I had super high hopes for college and was really excited about it. When I met the team and Coach Olson, I came away feeling like they all really cared about each other. That was the main thing I picked up on. I came here and that has rang true throughout my whole time at Concordia. Everything is a lot bigger than basketball. It’s been everything that I wanted. Then from a campus perspective, it’s been awesome. I love Concordia and every part of it. I’ve loved meeting the people and making those relationships. I knew that God was telling me I needed to go here. I’m here for a reason.
This is the third year in a row you have been here in the semifinals. Is there anything you can put your finger on that makes this team unique from the past few you have been part of?
I really do feel like this team is different. I don’t know if I have a good word for it. I just really think that this year has been defined by how different it actually has been. This season hasn’t been perfect for us by any means. We’ve ebbed and flowed this season. We’ve had times where we’ve been really good and times where we would go back to practice and say we need to start over and get back our focus. We’ve been able to adapt through everything. We play zone all the time and then we go man the whole game (versus Indiana Tech on Saturday). Just that ability to do whatever it takes to get it done has been unique.
Your shooting technique is also unique. How did that come along for you?
I get a lot of questions about that. I think the main thing that happened was when I was shooting around when I was young. My dad was a basketball coach and of course he was coaching me. I think I was using two hands too much and he was not having that. My way of fixing it and getting out of the gym – because he wouldn’t let me leave – was to just take that hand off. From then on it was just a one-handed shot. He liked that better than the two-handed shot.

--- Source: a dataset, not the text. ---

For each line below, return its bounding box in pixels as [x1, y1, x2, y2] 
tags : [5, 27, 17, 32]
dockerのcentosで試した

Your brother Grant has been at Concordia now for a couple years. What influence did you perhaps have on him coming to Concordia and how cool has that been to have him at the same school?

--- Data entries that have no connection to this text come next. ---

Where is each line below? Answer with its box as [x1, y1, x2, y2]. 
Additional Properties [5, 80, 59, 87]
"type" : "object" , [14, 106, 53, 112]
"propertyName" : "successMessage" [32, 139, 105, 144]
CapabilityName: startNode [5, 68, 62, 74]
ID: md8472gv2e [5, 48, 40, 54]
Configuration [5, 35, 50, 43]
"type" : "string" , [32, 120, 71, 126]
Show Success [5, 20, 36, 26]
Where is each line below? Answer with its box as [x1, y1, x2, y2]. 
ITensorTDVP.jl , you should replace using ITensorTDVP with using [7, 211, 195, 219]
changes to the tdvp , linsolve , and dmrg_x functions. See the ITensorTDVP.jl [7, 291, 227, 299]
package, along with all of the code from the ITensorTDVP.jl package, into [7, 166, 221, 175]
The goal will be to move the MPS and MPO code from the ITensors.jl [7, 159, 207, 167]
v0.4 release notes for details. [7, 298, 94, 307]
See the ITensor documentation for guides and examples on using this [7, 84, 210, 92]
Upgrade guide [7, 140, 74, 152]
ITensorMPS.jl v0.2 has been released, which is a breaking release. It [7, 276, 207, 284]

I’ve loved it. I have bragged on Concordia and love the basketball program. He saw me do that for two years. I think him being around it and coming to the games and everything made him think, ‘Yeah, that’s what I want to do too.’ He had the opportunity to come play. For me it’s awesome. I love having him here and knowing that there is someone who is always in your corner. I feel like we never see each other even though we’re on the same small campus. We have to kind of seek each other out, but it’s been a really special thing for the past two years.
The national semifinal game is coming up Monday night. You’ve been in plenty of these games now in your career. What is it like as you’re getting ready an hour or two hours before tipoff? How do you prepare yourself mentally?
I definitely do get nervous. If I said I didn’t I would be lying. It’s exciting – it’s nervous excitement. I think it’s good to have some nerves. It gets you ready. I’ve always been even-keeled and that calm player. I don’t get too high or too low. That’s what coach will tell us to be like. When you come off an emotional win or whatever, you have to put those aside and get focused for the next game.
For Coach Olson it’s his fifth time taking this program to the semifinals. What have you noticed about him that has made this program continually successful even as the names and the faces change on the roster?
The thing that comes to me right away is that he just expects it. We have expectations that we are a team that should go to the final four. We expect that from ourselves and we hold ourselves to that standard. That’s not the only goal that we have. He encourages us to have fun and we work our butts off to get here. We do have that expectation, but we know we have to earn it. The other thing is he loves these big games and it makes us love them too. He’s never one to shy away from competition. We know we’re going to be playing a good team. He’s ready for it and that trickles down. We want that challenge. That’s been huge.